これに対して、こんなふうに答えさせていただきました。



私がクリスチャンになった日の話をしましょう。私も○○さんと同じように「心から信じられない」という問題を抱えていました。私が行き始めた教会では、牧師が礼拝の最後に必ず「今日、イエス・キリストを信じる人は手を挙げてください」と招くのですが、いつもそれに応じられませんでした。

そんなとき、牧師が私を呼び、次のように質問しました。

「この世界もあなたも、聖書の神さまによって創造されたと知っているかい?」 進化論と創造論の問題についてはさんざん学んだり考えたりしていましたから、「はい」と答えました。

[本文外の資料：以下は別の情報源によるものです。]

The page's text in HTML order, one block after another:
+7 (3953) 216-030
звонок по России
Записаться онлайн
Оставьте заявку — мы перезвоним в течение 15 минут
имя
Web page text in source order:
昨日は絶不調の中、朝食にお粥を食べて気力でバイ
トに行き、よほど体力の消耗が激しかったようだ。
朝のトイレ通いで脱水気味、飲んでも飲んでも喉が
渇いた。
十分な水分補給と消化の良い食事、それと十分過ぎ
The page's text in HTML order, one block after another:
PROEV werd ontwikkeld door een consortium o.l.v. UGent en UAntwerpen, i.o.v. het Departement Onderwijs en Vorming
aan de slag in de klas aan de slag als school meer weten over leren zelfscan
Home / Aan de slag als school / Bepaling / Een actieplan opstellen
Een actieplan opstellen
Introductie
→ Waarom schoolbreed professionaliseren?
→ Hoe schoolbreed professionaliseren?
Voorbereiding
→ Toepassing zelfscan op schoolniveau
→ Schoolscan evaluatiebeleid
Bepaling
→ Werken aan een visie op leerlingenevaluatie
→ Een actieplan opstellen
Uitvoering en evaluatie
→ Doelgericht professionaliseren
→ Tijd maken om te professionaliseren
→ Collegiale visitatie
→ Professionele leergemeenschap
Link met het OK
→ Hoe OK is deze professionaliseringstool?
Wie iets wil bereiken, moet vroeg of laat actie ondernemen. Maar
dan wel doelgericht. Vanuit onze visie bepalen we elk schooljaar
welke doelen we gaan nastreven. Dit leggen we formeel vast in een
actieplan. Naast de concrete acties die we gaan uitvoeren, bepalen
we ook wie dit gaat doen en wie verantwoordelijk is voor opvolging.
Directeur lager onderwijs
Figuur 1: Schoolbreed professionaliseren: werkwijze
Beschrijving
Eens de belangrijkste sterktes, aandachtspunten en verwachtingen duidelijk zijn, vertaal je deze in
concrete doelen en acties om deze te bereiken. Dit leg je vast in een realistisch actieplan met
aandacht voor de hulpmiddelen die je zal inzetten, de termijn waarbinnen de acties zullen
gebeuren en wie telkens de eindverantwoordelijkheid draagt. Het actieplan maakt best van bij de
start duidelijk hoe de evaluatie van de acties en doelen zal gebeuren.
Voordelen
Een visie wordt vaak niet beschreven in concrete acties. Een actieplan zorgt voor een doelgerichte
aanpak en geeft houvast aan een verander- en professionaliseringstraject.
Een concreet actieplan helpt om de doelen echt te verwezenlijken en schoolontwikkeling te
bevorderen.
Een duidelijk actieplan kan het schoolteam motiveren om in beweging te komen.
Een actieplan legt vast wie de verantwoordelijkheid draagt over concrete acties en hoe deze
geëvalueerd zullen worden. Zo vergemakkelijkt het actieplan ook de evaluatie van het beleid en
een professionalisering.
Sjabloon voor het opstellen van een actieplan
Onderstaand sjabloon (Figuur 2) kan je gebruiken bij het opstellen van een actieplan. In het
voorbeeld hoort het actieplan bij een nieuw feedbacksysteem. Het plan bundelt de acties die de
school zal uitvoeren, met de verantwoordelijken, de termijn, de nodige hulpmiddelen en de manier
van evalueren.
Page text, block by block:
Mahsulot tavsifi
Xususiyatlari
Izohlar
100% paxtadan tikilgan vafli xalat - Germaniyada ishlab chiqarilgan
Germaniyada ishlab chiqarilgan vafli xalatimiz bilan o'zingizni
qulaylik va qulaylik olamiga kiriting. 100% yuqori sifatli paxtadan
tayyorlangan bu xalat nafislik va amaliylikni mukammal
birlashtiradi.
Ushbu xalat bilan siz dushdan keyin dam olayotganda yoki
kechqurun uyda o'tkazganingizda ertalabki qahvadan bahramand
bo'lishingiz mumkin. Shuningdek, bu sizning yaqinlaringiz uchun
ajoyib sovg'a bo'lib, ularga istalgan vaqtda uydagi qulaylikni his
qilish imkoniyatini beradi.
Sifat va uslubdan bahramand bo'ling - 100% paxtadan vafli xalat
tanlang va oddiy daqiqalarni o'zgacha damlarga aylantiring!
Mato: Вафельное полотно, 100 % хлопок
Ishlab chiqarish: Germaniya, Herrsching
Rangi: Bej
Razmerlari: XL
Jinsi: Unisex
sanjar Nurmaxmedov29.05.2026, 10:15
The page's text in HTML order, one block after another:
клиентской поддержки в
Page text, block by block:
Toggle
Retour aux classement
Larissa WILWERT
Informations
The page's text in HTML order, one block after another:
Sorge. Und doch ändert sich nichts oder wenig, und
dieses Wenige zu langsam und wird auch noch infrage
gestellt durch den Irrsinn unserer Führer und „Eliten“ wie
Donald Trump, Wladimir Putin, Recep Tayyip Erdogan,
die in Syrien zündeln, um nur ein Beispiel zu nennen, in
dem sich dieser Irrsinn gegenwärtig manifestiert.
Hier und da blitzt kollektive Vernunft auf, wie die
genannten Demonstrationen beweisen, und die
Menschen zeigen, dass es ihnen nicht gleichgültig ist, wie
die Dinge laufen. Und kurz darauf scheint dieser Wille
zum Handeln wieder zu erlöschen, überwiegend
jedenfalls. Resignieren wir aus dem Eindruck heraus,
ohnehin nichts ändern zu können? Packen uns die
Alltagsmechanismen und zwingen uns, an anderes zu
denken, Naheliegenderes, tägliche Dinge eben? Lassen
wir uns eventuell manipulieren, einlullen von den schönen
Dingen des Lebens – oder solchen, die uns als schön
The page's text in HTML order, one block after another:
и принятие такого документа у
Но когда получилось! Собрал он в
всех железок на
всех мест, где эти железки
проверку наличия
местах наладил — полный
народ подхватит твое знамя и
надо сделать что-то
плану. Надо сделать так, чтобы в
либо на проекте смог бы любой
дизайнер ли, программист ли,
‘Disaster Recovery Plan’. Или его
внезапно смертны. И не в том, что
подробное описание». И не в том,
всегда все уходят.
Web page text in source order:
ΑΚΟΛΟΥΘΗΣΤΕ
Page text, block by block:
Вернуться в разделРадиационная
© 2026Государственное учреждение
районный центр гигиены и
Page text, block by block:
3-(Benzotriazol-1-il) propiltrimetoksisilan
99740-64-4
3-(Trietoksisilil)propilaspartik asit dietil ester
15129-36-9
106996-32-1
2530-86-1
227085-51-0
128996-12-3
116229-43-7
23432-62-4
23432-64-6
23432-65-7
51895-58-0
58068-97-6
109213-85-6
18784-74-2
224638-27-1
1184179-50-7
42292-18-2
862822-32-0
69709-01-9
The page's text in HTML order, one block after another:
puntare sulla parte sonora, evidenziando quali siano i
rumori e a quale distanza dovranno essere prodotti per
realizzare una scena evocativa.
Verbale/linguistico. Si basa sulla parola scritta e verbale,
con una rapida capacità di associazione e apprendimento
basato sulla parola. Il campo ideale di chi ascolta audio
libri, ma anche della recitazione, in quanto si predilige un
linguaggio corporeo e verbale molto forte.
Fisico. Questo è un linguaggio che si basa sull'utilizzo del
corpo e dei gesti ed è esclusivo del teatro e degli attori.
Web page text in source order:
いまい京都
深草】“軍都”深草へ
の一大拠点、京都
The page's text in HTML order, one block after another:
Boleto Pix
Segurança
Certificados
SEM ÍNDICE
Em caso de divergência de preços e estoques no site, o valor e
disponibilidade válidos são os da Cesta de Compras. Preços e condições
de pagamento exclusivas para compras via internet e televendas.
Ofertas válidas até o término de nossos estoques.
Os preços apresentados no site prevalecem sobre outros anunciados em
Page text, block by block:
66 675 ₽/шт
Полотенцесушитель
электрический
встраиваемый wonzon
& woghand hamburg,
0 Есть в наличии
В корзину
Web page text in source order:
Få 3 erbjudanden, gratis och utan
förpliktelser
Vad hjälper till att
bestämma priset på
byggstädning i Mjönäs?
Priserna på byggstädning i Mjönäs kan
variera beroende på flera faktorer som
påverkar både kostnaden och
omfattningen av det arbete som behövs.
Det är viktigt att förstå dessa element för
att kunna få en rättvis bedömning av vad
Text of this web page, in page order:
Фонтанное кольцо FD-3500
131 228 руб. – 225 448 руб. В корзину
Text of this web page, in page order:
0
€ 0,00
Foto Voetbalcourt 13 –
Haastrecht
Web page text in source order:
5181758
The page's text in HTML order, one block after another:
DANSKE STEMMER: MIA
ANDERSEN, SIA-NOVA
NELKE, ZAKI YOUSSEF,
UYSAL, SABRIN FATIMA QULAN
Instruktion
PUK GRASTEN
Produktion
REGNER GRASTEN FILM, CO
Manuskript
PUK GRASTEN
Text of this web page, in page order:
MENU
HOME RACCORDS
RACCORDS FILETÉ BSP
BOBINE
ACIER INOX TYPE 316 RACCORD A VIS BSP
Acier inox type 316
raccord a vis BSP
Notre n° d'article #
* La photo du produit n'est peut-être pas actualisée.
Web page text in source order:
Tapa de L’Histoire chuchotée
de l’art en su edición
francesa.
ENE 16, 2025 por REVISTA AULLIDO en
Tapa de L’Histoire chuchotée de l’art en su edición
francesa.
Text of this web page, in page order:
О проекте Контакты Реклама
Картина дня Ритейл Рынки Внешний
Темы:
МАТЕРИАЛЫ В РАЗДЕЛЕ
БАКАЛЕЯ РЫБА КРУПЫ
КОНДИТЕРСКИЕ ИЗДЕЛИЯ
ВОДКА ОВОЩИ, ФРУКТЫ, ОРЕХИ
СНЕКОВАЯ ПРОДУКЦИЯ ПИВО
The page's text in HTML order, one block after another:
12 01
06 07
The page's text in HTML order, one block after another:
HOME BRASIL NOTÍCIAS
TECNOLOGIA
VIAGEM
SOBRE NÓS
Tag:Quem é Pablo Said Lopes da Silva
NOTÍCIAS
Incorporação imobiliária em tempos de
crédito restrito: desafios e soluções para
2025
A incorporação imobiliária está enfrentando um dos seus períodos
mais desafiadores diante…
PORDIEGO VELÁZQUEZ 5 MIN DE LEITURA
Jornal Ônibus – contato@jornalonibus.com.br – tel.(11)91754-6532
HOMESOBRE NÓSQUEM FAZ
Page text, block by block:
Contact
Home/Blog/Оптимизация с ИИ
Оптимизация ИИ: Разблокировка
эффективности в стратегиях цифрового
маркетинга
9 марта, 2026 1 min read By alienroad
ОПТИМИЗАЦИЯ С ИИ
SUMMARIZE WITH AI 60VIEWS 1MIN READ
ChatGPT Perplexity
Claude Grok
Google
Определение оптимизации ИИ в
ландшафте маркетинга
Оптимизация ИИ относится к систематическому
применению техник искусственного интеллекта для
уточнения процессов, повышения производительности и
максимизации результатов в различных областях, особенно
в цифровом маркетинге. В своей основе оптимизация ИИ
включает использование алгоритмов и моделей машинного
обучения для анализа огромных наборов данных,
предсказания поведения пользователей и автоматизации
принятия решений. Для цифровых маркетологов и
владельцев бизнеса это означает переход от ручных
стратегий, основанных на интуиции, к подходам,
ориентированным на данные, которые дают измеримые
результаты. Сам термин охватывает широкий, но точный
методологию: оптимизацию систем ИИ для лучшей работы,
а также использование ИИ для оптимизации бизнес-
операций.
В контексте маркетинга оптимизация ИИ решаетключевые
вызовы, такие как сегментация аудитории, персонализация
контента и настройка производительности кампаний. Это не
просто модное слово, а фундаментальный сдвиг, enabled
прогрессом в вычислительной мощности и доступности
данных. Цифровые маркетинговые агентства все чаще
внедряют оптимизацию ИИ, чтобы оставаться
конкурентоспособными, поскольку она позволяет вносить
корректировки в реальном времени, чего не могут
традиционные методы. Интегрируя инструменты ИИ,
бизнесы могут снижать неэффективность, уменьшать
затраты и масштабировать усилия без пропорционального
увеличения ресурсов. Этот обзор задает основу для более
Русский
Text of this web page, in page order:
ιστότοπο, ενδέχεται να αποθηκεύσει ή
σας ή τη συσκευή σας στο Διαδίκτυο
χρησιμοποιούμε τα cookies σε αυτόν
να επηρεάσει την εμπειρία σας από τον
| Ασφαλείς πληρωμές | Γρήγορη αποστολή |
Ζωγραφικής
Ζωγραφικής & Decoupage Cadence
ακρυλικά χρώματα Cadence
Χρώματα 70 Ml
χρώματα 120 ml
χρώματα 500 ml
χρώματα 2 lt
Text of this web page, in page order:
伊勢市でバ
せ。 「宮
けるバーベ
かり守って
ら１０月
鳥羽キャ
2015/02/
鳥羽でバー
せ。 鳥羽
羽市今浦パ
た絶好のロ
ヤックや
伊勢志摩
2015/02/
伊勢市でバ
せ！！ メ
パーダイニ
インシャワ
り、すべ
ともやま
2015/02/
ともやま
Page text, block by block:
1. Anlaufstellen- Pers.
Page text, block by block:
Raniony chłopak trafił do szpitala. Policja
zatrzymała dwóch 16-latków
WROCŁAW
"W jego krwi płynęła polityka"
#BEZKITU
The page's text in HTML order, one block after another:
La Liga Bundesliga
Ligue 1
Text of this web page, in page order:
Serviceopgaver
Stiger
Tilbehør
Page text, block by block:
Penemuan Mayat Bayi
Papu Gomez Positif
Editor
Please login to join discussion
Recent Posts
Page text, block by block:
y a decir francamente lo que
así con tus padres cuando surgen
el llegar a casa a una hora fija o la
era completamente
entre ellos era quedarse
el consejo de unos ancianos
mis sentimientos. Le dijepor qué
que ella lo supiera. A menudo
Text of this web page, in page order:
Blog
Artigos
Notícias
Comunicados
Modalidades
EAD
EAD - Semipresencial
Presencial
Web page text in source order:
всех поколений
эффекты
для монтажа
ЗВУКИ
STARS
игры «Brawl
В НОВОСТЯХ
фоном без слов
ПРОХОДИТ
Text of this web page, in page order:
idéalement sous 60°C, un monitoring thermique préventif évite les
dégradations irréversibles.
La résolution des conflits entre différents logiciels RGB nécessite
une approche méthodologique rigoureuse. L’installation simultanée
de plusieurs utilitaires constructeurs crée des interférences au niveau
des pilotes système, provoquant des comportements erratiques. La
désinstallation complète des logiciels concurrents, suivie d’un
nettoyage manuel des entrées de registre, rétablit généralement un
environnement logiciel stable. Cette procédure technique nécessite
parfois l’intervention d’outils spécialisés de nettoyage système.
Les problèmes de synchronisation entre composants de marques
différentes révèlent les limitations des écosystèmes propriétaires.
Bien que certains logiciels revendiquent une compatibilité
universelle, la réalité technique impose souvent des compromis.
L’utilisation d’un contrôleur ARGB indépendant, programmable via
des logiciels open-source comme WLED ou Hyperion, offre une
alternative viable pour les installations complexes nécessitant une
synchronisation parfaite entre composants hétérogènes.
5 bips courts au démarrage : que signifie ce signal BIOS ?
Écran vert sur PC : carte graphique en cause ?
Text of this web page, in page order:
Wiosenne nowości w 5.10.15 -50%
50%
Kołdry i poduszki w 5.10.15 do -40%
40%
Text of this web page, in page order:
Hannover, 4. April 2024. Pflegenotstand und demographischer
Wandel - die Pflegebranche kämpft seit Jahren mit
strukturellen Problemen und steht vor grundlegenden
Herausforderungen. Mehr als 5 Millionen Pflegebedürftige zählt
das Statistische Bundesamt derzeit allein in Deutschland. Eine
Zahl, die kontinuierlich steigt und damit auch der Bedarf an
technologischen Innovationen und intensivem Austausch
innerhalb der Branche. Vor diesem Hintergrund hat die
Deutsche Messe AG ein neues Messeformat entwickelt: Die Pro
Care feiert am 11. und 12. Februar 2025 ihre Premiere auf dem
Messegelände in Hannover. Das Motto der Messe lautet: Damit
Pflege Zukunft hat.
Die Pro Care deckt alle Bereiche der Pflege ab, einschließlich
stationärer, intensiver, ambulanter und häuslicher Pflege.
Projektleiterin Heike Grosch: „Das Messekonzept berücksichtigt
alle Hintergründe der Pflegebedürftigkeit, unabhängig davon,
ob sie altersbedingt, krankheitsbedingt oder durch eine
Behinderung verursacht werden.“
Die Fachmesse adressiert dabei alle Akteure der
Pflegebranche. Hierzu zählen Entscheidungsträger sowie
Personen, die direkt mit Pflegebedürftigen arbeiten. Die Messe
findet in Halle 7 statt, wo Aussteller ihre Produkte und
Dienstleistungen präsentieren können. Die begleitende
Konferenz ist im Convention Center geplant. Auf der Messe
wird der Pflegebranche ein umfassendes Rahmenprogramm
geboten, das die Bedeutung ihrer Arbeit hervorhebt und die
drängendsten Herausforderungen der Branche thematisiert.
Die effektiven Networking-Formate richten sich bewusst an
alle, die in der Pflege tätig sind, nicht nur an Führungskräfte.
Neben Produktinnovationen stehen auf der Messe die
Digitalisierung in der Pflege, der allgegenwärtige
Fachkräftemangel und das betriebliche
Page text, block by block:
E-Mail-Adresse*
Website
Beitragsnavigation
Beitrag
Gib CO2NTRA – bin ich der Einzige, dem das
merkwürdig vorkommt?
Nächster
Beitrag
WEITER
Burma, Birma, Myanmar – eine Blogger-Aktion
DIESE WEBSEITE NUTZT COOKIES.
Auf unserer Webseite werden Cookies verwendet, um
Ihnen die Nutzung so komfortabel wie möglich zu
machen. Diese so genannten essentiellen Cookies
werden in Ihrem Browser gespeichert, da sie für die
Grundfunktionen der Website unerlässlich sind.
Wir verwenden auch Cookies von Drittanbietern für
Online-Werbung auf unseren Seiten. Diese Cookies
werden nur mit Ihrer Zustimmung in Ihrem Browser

「では、あなたはその神さまに罪を犯している罪人だと知っているかい?」 私は以前から自分のことが大嫌いだったし、もしも完璧な神さまに正義を要求されたら、とてもじゃないけれど自分を正しいと言えないことは分かっていましたから、「はい」と答えました。

「では、イエス・キリストが十字架にかかって死んで葬られたのは、あなたの身代わりに罪の罰を受けたからだということを知っているかい?」 イエス・キリストに会ったことはありませんが、聖書によればそうなのですから、「はい」と答えました。

「それでは、イエス・キリストが復活して今も生きておられるということを知っているかい?」 復活の歴史性についてもさんざん学んでいましたから、「はい」と答えました。

すると牧師は言いました。「じゃあ、君はもうクリスチャンじゃないか。人は、自分の罪のためにキリストが死んで葬られたことと復活されたことを信じるだけで救われるんだから。信じるというのは、信じた感じがすることではなくて、事実を事実として受け取ることなんだよ。だから、君はクリスチャンだ」。

そして、クリスチャンになったら洗礼を受けるもんだと言われたので、1ヶ月後に洗礼を受けました。そんなこんなで、未だにクリスチャンをやっております。

「心から」かどうかなんて、誰にも確認できません。ですから、○○さん。「信じると決めてみる」でいいんじゃないですか?